> [TASK GOAL] An exact reproduction of all the data is needed, with no images in it.

> [INPUT]

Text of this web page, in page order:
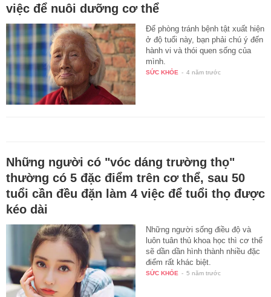
việc để nuôi dưỡng cơ thể
Để phòng tránh bệnh tật xuất hiện
ở độ tuổi này, bạn phải chú ý đến
hành vi và thói quen sống của
mình.
SỨC KHỎE - 4 năm trước
Những người có "vóc dáng trường thọ"
thường có 5 đặc điểm trên cơ thể, sau 50
tuổi cần đều đặn làm 4 việc để tuổi thọ được
kéo dài
Những người sống điều độ và
luôn tuân thủ khoa học thì cơ thể
sẽ dần dần hình thành nhiều đặc
điểm rất khác biệt.
SỨC KHỎE - 5 năm trước
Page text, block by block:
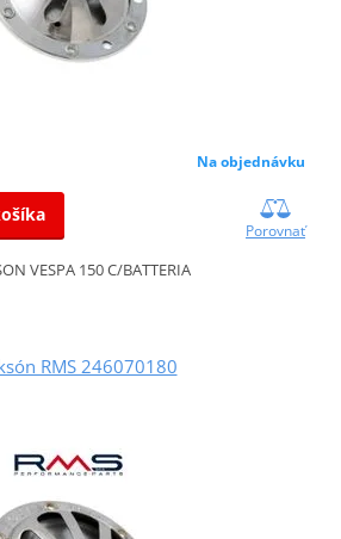
Na objednávku
Porovnať
VESPA 150 C/BATTERIA
RMS 246070180
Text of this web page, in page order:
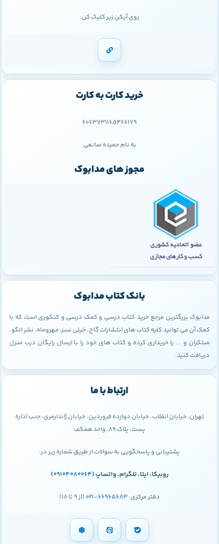
روی آیکن زیر کلیک کن:
خرید کارت به کارت
6063731165466179
به نام حمیده صانعی
مجوز های مدابوک
بانک کتاب مدابوک
مدابوک بزرگترین مرجع خرید کتاب درسی و کمک درسی و کنکوری است که با
کمک آن می توانید کلیه کتاب های انتشارات گاج، خیلی سبز، مهروماه، نشر الگو،
مبتکران و ... را خریداری کرده و کتاب های خود را با ارسال رایگان درب منزل
دریافت کنید.
ارتباط با ما
تهران، خیابان انقلاب، خیابان دوازده فروردین، خیابان ژاندارمری، جنب اداره
پست، پلاک 89، واحد همکف
پشتیبانی و پاسخگویی به سوالات از طریق شماره زیر در:
روبیکا، ایتا، تلگرام، واتساپ (09104080064
)
دفتر مرکزی:66965683-021 (از 9 تا 18)

> [RESULT FOR THIS TASK]
Text of this web page, in page order:
việc để nuôi dưỡng cơ thể
Để phòng tránh bệnh tật xuất hiện
ở độ tuổi này, bạn phải chú ý đến
hành vi và thói quen sống của
mình.
SỨC KHỎE - 4 năm trước
Những người có "vóc dáng trường thọ"
thường có 5 đặc điểm trên cơ thể, sau 50
tuổi cần đều đặn làm 4 việc để tuổi thọ được
kéo dài
Những người sống điều độ và
luôn tuân thủ khoa học thì cơ thể
sẽ dần dần hình thành nhiều đặc
điểm rất khác biệt.
SỨC KHỎE - 5 năm trước
Page text, block by block:
Na objednávku
Porovnať
VESPA 150 C/BATTERIA
RMS 246070180
Text of this web page, in page order:
روی آیکن زیر کلیک کن:
خرید کارت به کارت
6063731165466179
به نام حمیده صانعی
مجوز های مدابوک
بانک کتاب مدابوک
مدابوک بزرگترین مرجع خرید کتاب درسی و کمک درسی و کنکوری است که با
کمک آن می توانید کلیه کتاب های انتشارات گاج، خیلی سبز، مهروماه، نشر الگو،
مبتکران و ... را خریداری کرده و کتاب های خود را با ارسال رایگان درب منزل
دریافت کنید.
ارتباط با ما
تهران، خیابان انقلاب، خیابان دوازده فروردین، خیابان ژاندارمری، جنب اداره
پست، پلاک 89، واحد همکف
پشتیبانی و پاسخگویی به سوالات از طریق شماره زیر در:
روبیکا، ایتا، تلگرام، واتساپ (09104080064
)
دفتر مرکزی:66965683-021 (از 9 تا 18)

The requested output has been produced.